Cardiff University (partner)
Organisation/Institution
Key Contact
Professor Shantini Paranjothy & Dr Lisa Hurt
Research Theme
Early Years
Funded by
Set-up of the cohort and analysis of prevalence and adverse pregnancy outcomes funded by Welsh Assembly Government /Medical Research Council Health Research Partnership project grant. Analysis of renal outcomes funded by NISCHR Research for Patient Benefit project grant
Duration of Project
Ongoing

The Aim of the Project
Improvement in ultrasound imaging has led to the identification of subtle non-structural markers during the 18 – 20 week fetal anomaly scan, such as echogenic bowel, mild cerebral ventriculomegaly, renal pelvicalyceal dilatation, and nuchal thickening. These markers are estimated to occur in between 1% and 4% of pregnancies. Their clinical significance, for pregnancy outcomes or childhood morbidity, is largely unknown. The aims of this study are:
- To estimate the prevalence of individual markers at the 18 to 20-week anomaly scan in an unselected population of pregnant women attending for routine antenatal care in Wales;
- To assess inter- and intra-sonographer variability in the detection of markers;
- To investigate associations between the presence of markers and adverse pregnancy outcomes (chromosomal abnormality, stillbirth, pre-term birth and small for gestational age);
- To establish a cohort of children to investigate associations between specific markers and longer-term health outcomes in childhood.
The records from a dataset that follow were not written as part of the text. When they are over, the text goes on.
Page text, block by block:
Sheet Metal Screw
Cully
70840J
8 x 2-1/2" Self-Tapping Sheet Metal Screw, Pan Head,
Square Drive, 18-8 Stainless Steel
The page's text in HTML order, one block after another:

An Overview of the Project
This is a population-based cohort study embedded within the routine antenatal services offered to pregnant women by NHS Wales. All pregnant women receiving antenatal care within six of seven Welsh Health Boards who had an 18 to 20 week ultrasound scan in Welsh NHS Trusts between July 2008 and March 2011 were eligible for inclusion. 30,000 women consented to take part, and data from the anomaly scans of 22,045 were available to the study.
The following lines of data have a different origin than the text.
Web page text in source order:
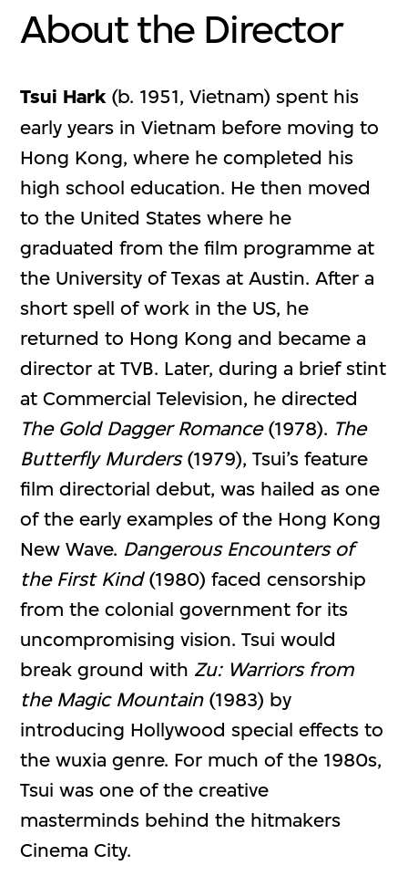
About the Director
Tsui Hark (b. 1951, Vietnam) spent his
early years in Vietnam before moving to
Hong Kong, where he completed his
high school education. He then moved
to the United States where he
graduated from the film programme at
the University of Texas at Austin. After a
short spell of work in the US, he
returned to Hong Kong and became a
director at TVB. Later, during a brief stint
at Commercial Television, he directed
The Gold Dagger Romance(1978). The
Butterfly Murders(1979), Tsui’s feature
film directorial debut, was hailed as one
of the early examples of the Hong Kong
New Wave. Dangerous Encounters of
the First Kind(1980) faced censorship
from the colonial government for its
uncompromising vision. Tsui would
break ground with Zu: Warriors from
the Magic Mountain(1983) by
introducing Hollywood special effects to
the wuxia genre. For much of the 1980s,
Tsui was one of the creative
masterminds behind the hitmakers
Cinema City.
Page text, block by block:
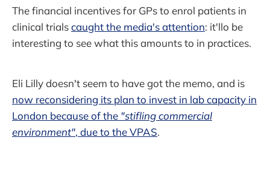
The financial incentives for GPs to enrol patients in
clinical trialscaught the media's attention: it'llo be
interesting to see what this amounts to in practices.
Eli Lilly doesn't seem to have got the memo, and is
now reconsidering its plan to invest in lab capacity in
London because of the "stifling commercial
environment", due to the VPAS.

Data from the first phase of the study has been analysed and published. In this, we found that the prevalence of markers ranged from 43.7 per 1000 singleton pregnancies for cardiac echogenic foci [95% confidence interval (CI): 38.8, 51.1] to 0.6 for mild-to-moderate ventriculomegaly (95% CI: 0.3, 1.0). Isolated echogenic bowel was associated with an increased risk of congenital anomalies [risk ratio (RR) 4.54, 95% CI: 2.12, 9.73] and preterm birth (RR 2.30, 95% CI: 1.08, 4.90). Isolated pelvicalyceal dilatation was associated with an increased risk of congenital anomalies (RR 3.82, 95% CI: 2.16, 6.77). Multiple markers were associated with an increased risk of congenital anomalies (RR 5.00, 95% CI: 1.35, 18.40) and preterm birth (RR 3.38, 95% CI 1.20, 9.53).
In the second phase of the study, the scan data is being linked with routine healthcare records to examine whether children with markers have more hospital admissions, investigations and procedures in the first five years of life than children without markers. An analysis of renal admissions is currently being completed and funding is currently being sought to examine cardiac markers.